_Goal of the exercise_: Leave out every picture, and return exactly the lines from the line containing "Page text, block" through the end of the records below, both inclusive.

Stored data entries

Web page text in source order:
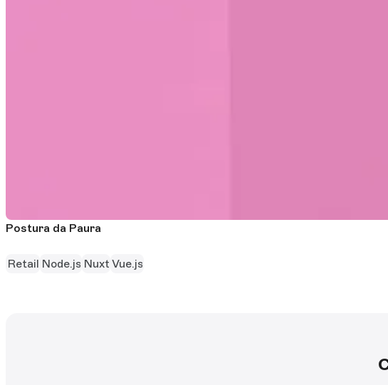
Postura da Paura
Retail Node.js Nuxt Vue.js
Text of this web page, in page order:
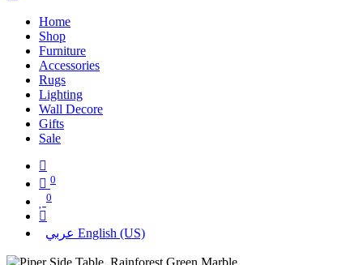
Home
Shop
Furniture
Accessories
Rugs
Lighting
Wall Decore
Gifts
Sale
0
0
عربي English (US)
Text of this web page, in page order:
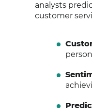
analysts
customer
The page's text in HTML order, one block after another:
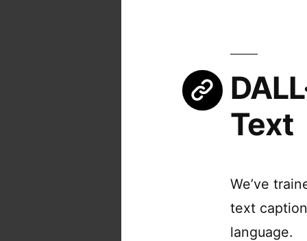
Text
We’ve
text
language.
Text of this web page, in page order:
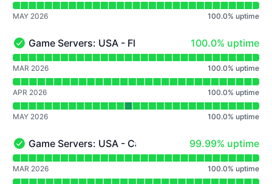
MAY 2026 100.0% uptime
Game Servers: USA - Florida - Operational
Game Servers: USA - Florida 100% - uptime
100.0% uptime
Read uptime graph for Game Servers: USA - Florida
MAR 2026 100.0% uptime
APR 2026 100.0% uptime
MAY 2026 100.0% uptime
Game Servers: USA - California - Operational
Game Servers: USA - California 100% - uptime
99.99% uptime
Read uptime graph for Game Servers: USA - California
MAR 2026 100.0% uptime
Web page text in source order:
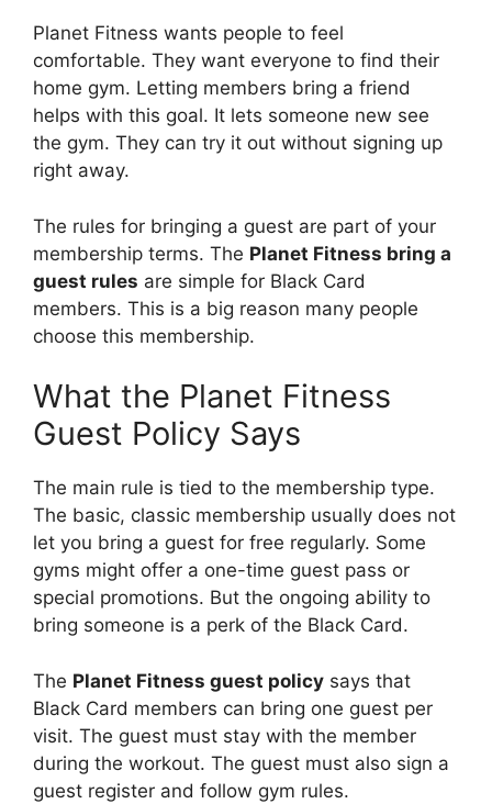
Planet Fitness wants people to feel
comfortable. They want everyone to find their
home gym. Letting members bring a friend
helps with this goal. It lets someone new see
the gym. They can try it out without signing up
right away.
The rules for bringing a guest are part of your
membership terms. The Planet Fitness bring a
guest rules are simple for Black Card
members. This is a big reason many people
choose this membership.
What the Planet Fitness
Guest Policy Says
The main rule is tied to the membership type.
The basic, classic membership usually does not
let you bring a guest for free regularly. Some
gyms might offer a one-time guest pass or
special promotions. But the ongoing ability to
bring someone is a perk of the Black Card.
The Planet Fitness guest policy says that
Black Card members can bring one guest per
visit. The guest must stay with the member
during the workout. The guest must also sign a
guest register and follow gym rules.
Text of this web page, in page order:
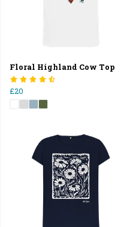
Floral Highland Cow Top
£20
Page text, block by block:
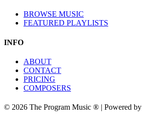
BROWSE MUSIC
FEATURED PLAYLISTS
INFO
ABOUT
CONTACT
PRICING
COMPOSERS
© 2026 The Program Music ® | Powered by
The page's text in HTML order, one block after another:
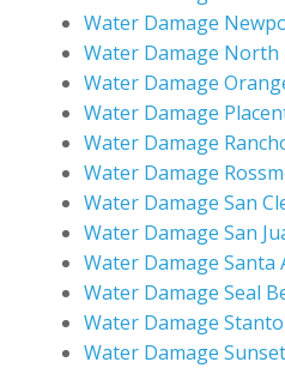
Water Damage
Water Damage North
Water Damage
Water Damage
Water Damage
Water Damage
Water Damage San
Water Damage San
Water Damage Santa
Water Damage Seal
Water Damage
Water Damage

_Answer area_:
Page text, block by block:
BROWSE MUSIC
FEATURED PLAYLISTS
INFO
ABOUT
CONTACT
PRICING
COMPOSERS
© 2026 The Program Music ® | Powered by
The page's text in HTML order, one block after another:
Water Damage
Water Damage North
Water Damage
Water Damage
Water Damage
Water Damage
Water Damage San
Water Damage San
Water Damage Santa
Water Damage Seal
Water Damage
Water Damage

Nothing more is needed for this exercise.